A maior fusão já anunciada no agronegócio – um acordo de US$ 66 bilhões que resultará na incorporação da americana Monsanto pela divisão de ciências agrícolas da Bayer – está sob risco no Brasil. A Superintendência-Geral do Conselho Administrativo de Defesa Econômica (Cade) recomendou ontem a impugnação do negócio, com base na “concentração significativa” de mercado que ele poderia gerar. A decisão final sobre o destino da fusão no Brasil, no entanto, será do tribunal do órgão, para o qual o caso já foi encaminhado.

A principal preocupação da Superintendência do Cade está no segmento de sementes transgênicas de algodão e soja, duas das principais culturas produzidas no Brasil. A avaliação é que, mesmo antes da fusão, já havia barreira para a entrada de novas companhias na área de sementes, por causa do domínio de multinacionais. Uma fonte do mercado agrícola afirmou que, uma vez que a fusão for sacramentada, Bayer e Monsanto passariam a ter mais de 50% deste segmento.

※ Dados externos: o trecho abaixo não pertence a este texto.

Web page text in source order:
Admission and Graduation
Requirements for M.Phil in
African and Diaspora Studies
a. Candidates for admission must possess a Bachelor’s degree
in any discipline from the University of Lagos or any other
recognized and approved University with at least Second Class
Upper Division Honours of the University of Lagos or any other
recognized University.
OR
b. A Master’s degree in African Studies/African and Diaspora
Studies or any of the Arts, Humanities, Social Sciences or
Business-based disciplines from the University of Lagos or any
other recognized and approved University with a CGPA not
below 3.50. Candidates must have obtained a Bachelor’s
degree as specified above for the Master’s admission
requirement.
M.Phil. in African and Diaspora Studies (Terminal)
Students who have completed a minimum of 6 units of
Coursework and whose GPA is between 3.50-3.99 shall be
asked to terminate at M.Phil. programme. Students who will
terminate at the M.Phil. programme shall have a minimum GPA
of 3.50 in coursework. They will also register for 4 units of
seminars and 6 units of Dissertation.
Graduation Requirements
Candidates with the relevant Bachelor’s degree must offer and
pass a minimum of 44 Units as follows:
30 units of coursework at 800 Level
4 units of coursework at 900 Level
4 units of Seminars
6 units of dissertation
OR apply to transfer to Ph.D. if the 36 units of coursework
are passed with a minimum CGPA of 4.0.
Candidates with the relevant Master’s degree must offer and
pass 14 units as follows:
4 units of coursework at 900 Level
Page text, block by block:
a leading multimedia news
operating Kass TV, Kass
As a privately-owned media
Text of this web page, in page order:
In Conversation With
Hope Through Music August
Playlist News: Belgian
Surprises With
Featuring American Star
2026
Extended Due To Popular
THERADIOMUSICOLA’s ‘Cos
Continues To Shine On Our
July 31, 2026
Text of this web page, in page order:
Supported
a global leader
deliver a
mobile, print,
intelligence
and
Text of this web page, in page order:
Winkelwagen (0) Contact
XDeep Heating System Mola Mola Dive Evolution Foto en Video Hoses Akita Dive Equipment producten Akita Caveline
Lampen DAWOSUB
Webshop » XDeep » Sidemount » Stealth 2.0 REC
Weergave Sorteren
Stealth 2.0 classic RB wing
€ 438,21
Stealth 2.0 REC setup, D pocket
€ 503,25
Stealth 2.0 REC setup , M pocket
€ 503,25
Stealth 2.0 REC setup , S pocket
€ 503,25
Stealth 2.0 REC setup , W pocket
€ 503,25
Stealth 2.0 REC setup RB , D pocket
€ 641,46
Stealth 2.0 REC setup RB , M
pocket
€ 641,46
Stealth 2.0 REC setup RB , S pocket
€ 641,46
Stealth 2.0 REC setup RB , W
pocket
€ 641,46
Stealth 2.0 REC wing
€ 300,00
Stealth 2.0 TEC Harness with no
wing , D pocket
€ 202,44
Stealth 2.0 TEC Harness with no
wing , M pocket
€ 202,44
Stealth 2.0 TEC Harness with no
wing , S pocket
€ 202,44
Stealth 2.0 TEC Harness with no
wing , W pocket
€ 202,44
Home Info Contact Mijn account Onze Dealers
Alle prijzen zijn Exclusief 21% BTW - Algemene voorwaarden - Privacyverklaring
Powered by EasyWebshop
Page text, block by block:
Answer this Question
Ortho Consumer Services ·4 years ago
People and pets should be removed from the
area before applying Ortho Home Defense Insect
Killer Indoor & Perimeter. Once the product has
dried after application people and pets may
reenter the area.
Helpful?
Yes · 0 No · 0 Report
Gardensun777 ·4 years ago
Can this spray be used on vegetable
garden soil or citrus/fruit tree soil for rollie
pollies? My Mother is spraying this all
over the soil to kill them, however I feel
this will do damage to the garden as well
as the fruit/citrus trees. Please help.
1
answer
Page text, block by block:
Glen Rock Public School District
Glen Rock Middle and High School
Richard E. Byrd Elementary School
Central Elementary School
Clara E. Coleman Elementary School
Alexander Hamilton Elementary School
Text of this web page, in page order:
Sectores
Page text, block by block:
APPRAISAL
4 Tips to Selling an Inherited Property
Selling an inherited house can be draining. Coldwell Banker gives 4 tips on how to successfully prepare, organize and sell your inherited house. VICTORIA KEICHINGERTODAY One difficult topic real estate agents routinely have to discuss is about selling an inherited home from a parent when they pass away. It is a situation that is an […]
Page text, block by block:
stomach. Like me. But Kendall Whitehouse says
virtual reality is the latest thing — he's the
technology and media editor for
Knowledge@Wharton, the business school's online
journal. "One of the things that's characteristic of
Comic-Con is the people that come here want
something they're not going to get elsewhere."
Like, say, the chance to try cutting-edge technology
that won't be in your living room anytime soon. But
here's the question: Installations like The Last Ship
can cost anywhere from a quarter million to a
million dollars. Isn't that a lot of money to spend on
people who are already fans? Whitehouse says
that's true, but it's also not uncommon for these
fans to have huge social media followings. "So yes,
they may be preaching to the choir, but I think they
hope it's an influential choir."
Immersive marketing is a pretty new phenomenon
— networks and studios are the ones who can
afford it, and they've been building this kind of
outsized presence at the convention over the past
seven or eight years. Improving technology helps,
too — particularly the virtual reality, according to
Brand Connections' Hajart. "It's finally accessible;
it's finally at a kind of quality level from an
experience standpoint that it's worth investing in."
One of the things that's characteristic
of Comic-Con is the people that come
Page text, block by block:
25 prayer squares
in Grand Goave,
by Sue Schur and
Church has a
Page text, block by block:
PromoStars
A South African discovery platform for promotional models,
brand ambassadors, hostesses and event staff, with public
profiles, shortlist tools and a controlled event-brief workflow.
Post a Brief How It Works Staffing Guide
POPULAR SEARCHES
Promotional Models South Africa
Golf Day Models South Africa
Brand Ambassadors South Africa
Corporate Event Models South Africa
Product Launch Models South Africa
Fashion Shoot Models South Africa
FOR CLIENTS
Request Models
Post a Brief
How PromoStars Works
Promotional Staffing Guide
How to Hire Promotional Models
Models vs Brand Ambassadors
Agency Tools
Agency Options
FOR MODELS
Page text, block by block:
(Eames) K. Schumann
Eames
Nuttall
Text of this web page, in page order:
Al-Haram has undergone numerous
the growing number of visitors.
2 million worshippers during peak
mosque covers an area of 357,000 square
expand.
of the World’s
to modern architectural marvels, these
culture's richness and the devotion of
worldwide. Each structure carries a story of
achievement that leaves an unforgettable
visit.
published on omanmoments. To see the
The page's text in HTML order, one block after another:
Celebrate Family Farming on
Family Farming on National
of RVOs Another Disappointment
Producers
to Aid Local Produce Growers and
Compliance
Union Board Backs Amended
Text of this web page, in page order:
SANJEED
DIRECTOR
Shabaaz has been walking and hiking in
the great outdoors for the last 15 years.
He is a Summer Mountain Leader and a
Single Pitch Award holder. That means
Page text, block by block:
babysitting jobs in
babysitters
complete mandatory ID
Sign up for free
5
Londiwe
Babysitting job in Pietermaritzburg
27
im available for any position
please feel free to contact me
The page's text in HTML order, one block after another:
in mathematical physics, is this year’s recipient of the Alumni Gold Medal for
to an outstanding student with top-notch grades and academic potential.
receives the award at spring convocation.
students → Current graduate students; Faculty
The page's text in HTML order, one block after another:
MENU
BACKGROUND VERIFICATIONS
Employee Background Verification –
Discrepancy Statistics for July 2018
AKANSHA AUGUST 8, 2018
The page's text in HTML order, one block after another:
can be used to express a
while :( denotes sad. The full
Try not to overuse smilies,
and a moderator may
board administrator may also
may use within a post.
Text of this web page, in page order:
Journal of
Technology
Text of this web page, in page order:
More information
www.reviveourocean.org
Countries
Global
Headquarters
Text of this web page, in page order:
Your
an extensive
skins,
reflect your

Poder. O Cade também afirmou que a união entre Bayer e Monsanto poderá ter influência sobre a comercialização de soja e algodão no País. Um consultor do setor agropecuário, que pediu anonimato, explicou ao Estado que as multinacionais costumam exigir parte da produção como garantia de pagamento ao fornecer insumos como sementes e agrotóxicos.

Ao oferecer esses dois grupos de insumos, a Bayer/Monsanto exerceria um domínio desproporcional sobre a distribuição, com a possibilidade de prejudicar a comercialização de outras marcas, aponta o órgão de defesa da concorrência. Esse temor que foi citado ao Cade por representantes dos setor agrícola.

“A operação reforça a integração vertical de biotecnologia e produção/comercialização (...), gerando preocupações decorrentes da capacidade das empresas em determinar as condições de acesso à biotecnologia”, afirmou a Superintendência do Cade.

De acordo com o órgão, o prazo para análise do caso começou a contar no dia 24 de abril de 2017. A partir dessa data, são 240 dias corridos, que se esgotariam no próximo mês de dezembro. Se houver prorrogação de 90 dias da avaliação, que é prevista nas normas do órgão, o prazo para uma decisão vencerá em março de 2018.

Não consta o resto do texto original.